If I were doing this, I would use the dataset designer to make myself a TableAdapter embodying the connection and the command. I'd then have a timer that did this:

VB.NET:
Public Sub Click(blah) Handles Timer1.Click
  If m_dbIsBusy Then Return

  Try
    m_dbIsBusy = True
    Dim ta a New TableAdapter()
    ta.DoThe10SecondUpdateThing()
  Catch ex as Exception
    Log(ex.Message & " from trace: " & ex.StackTrace)
  Finally
    m_dbIsBusy = false
  End Try
End Sub
No way I would ever put an event handler into a loop where it can get stuck, wouldnt have it renew any shared or class wide variables it would use, and I wouldnt tie it up for an inordinately long time doing things.. Be really careful that your query will never take longer than 10 seconds as you'll then have your timer starting another query that will take longer than the first (because the db is doing both), then another.. and another. Gradually it gets so long that the requests just keep piling in every 10 seconds and you kill your db

In the code i posted above, a flag is set before doing any work and only if the flag is unset, should the db query run.. You could enhance this to kicking off a backgroundworker only if it's not busy:
 
The limited notes seem to indicate that he runs the connect in a loop, in order to stop some other error happening.

Sure enough, I REM the loop out, and I start getting errors from Close being called on a connection in as state of opening, or ExecuteReader being called on a connection that is still connecting, and so on... Again, this isn't a show stopper: the module actually does it's work, and I've only had a dozen such errors in the course of the forty or fifty minutes I've been playing around with it in this state.

However, yes, it looks like myConnection is a shared class-level property, so what you say about threads hijacking it, will almost certainly be what is amiss. I'm guessing he's tried to debug it in step-through mode, or something, and, unable to produce the race condition in those circumstance, he's finally given up - hence the unhandled try and the loop.
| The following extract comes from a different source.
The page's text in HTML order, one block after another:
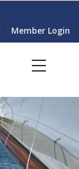
Member Login

Looks like a rewrite is called for, but since it's only cluttering the log at the moment, it can wait until after the weekend.

Thanks
 
You are creating, opening, using, closing and destroying a connection all within the one method, so why are you not using a local variable? It would be very bad design for that variable to be accessed outside that method so it should exist only inside the method:
VB.NET:
Using connection As New OdbcConnection("connection string here"),
      command As New OdbcCommand("SQL code here", connection)
    connection.Open()

    Return command.ExecuteNonQuery()
End Using
The variable exists only within the scope of the Using block and the object is guaranteed to be disposed.

I don't really understand the loop anyway. I didn't think it was possible for Open to complete successfully without the connection being opened. If you call Open and afterwards the ConnectionState is not Open, I'm fairly sure that an exception would have to have been thrown.
 
Thanks. I rewrote the entire class, in the end: it's a shell of it's former self, but a much nicer shell. Writing everything in scope, like this, is very Perl-like, so I'm happy with that. I suspect I'll have to take the 'refactoring-scissors' to a fair bit of this code!

I suppose what's surprising - and what threw me, initially (not knowing good syntax from bad) was that anything so wrong, should go wrong so infrequently... but this is the curse of fault-tolerant technologies.